[Stored entries]

---

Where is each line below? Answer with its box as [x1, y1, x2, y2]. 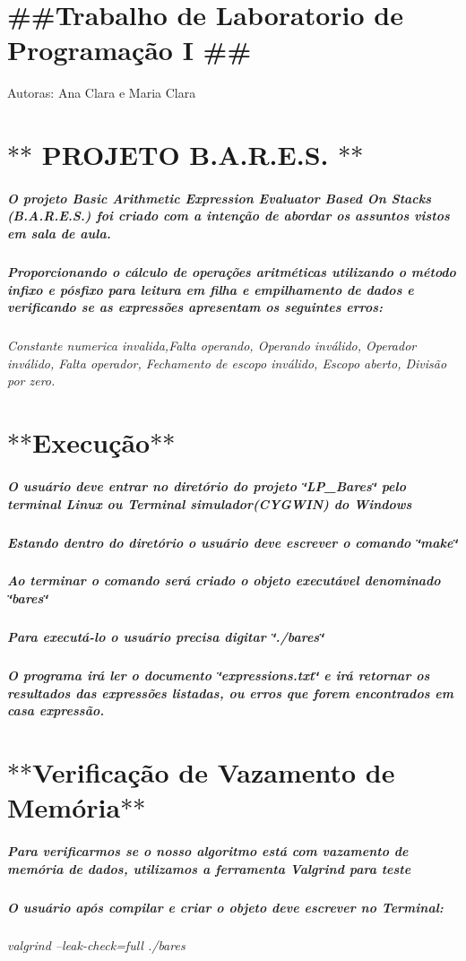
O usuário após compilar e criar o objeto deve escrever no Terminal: [7, 897, 444, 916]
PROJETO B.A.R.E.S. [41, 136, 329, 173]
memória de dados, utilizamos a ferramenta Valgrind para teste [7, 859, 411, 878]
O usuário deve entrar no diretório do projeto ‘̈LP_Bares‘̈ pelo [7, 476, 406, 495]
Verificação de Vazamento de [32, 753, 395, 790]
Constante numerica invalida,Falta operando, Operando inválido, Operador [7, 336, 417, 355]
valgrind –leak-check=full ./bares [7, 936, 186, 955]
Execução [32, 424, 151, 461]
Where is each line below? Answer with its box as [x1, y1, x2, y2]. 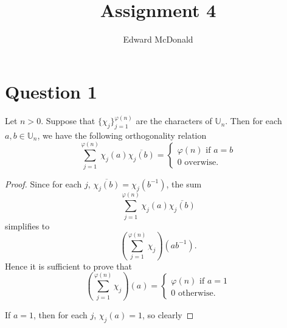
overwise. [184, 158, 219, 167]
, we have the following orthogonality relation [37, 128, 207, 141]
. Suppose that [41, 114, 95, 127]
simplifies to [5, 219, 50, 232]
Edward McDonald [123, 33, 193, 46]
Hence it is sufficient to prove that [5, 259, 132, 272]
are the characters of [136, 114, 212, 127]
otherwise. [178, 289, 216, 298]
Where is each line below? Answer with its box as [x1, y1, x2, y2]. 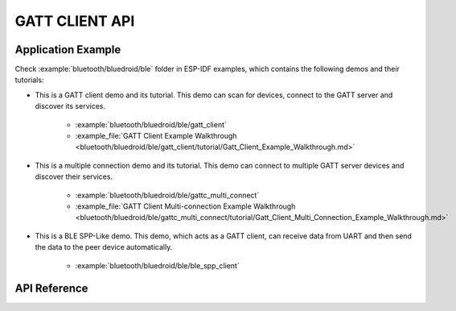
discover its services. [35, 102, 106, 111]
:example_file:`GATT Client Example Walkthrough [75, 131, 237, 141]
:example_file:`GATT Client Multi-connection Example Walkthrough [75, 201, 296, 211]
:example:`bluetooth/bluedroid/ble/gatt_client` [75, 119, 227, 129]
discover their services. [35, 172, 113, 181]
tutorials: [14, 75, 44, 85]
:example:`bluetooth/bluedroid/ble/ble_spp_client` [75, 260, 240, 270]
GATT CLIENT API [14, 12, 135, 30]
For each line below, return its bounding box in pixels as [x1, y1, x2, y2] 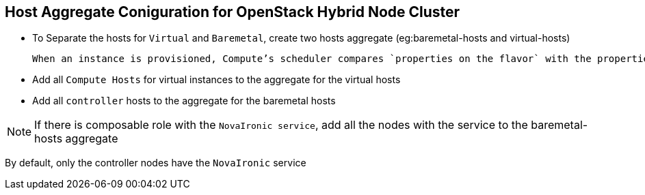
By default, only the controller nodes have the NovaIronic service [5, 157, 306, 169]
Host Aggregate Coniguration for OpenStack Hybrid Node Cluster [5, 3, 460, 20]
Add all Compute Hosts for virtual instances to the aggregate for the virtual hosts [32, 74, 401, 86]
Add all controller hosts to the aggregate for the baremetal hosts [32, 95, 336, 107]
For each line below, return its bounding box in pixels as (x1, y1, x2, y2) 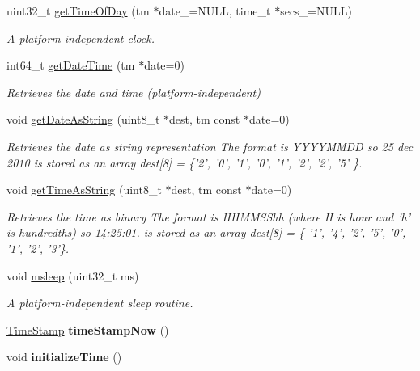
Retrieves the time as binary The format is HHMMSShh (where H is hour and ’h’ (6, 208, 410, 225)
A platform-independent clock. (6, 29, 155, 46)
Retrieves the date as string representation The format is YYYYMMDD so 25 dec (6, 137, 414, 154)
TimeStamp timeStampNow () (6, 321, 169, 338)
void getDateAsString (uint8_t (6, 111, 160, 128)
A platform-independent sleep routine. (6, 294, 193, 311)
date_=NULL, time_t (159, 2, 271, 19)
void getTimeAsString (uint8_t (6, 181, 162, 198)
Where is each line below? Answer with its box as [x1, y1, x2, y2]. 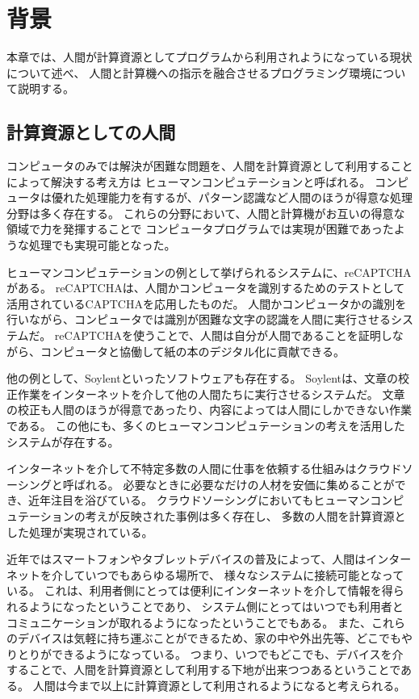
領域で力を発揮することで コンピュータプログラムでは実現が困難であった [6, 220, 394, 237]
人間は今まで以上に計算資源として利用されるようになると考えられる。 [32, 676, 406, 693]
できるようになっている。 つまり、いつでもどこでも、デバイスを [51, 645, 392, 662]
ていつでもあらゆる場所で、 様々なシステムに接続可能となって [73, 566, 404, 583]
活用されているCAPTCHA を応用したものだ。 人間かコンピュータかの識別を [6, 295, 407, 312]
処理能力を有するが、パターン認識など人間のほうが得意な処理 [85, 189, 413, 206]
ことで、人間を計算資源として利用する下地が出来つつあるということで [28, 661, 401, 678]
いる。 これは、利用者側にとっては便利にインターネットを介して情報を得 [6, 582, 393, 599]
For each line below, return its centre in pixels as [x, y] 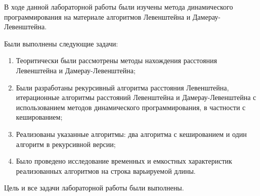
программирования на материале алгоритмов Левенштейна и [97, 16]
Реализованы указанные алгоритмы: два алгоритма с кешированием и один [131, 134]
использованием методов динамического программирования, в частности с [131, 107]
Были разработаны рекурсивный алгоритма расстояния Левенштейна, [122, 87]
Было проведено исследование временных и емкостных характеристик [124, 161]
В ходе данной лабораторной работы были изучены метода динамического [119, 7]
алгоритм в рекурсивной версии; [66, 144]
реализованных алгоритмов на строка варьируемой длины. [106, 170]
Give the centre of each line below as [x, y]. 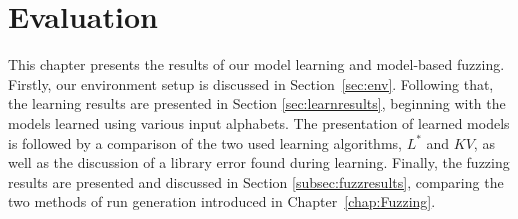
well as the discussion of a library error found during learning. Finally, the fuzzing [259, 162]
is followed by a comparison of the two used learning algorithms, [205, 142]
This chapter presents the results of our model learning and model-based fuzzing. [256, 64]
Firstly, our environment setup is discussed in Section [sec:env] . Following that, [251, 83]
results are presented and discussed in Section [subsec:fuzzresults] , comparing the [256, 181]
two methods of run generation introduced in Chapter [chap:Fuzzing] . [222, 201]
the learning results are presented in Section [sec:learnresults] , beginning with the [257, 103]
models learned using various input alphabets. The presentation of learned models [259, 122]

---

_Exercise aim:_ Copy nothing but the lines from the start of the entries through the line with "A platform-independent clock.". Write them out exactly, without pictures.

_Answer to the problem:_
Where is each line below? Answer with its box as [x1, y1, x2, y2]. 
O usuário após compilar e criar o objeto deve escrever no Terminal: [7, 897, 444, 916]
PROJETO B.A.R.E.S. [41, 136, 329, 173]
memória de dados, utilizamos a ferramenta Valgrind para teste [7, 859, 411, 878]
O usuário deve entrar no diretório do projeto ‘̈LP_Bares‘̈ pelo [7, 476, 406, 495]
Verificação de Vazamento de [32, 753, 395, 790]
Constante numerica invalida,Falta operando, Operando inválido, Operador [7, 336, 417, 355]
valgrind –leak-check=full ./bares [7, 936, 186, 955]
Execução [32, 424, 151, 461]
Where is each line below? Answer with its box as [x1, y1, x2, y2]. 
overwise. [184, 158, 219, 167]
, we have the following orthogonality relation [37, 128, 207, 141]
. Suppose that [41, 114, 95, 127]
simplifies to [5, 219, 50, 232]
Edward McDonald [123, 33, 193, 46]
Hence it is sufficient to prove that [5, 259, 132, 272]
are the characters of [136, 114, 212, 127]
otherwise. [178, 289, 216, 298]
Where is each line below? Answer with its box as [x1, y1, x2, y2]. 
discover its services. [35, 102, 106, 111]
:example_file:`GATT Client Example Walkthrough [75, 131, 237, 141]
:example_file:`GATT Client Multi-connection Example Walkthrough [75, 201, 296, 211]
:example:`bluetooth/bluedroid/ble/gatt_client` [75, 119, 227, 129]
discover their services. [35, 172, 113, 181]
tutorials: [14, 75, 44, 85]
:example:`bluetooth/bluedroid/ble/ble_spp_client` [75, 260, 240, 270]
GATT CLIENT API [14, 12, 135, 30]
For each line below, return its bounding box in pixels as [x1, y1, x2, y2] 
By default, only the controller nodes have the NovaIronic service [5, 157, 306, 169]
Host Aggregate Coniguration for OpenStack Hybrid Node Cluster [5, 3, 460, 20]
Add all Compute Hosts for virtual instances to the aggregate for the virtual hosts [32, 74, 401, 86]
Add all controller hosts to the aggregate for the baremetal hosts [32, 95, 336, 107]
For each line below, return its bounding box in pixels as (x1, y1, x2, y2) 
Retrieves the time as binary The format is HHMMSShh (where H is hour and ’h’ (6, 208, 410, 225)
A platform-independent clock. (6, 29, 155, 46)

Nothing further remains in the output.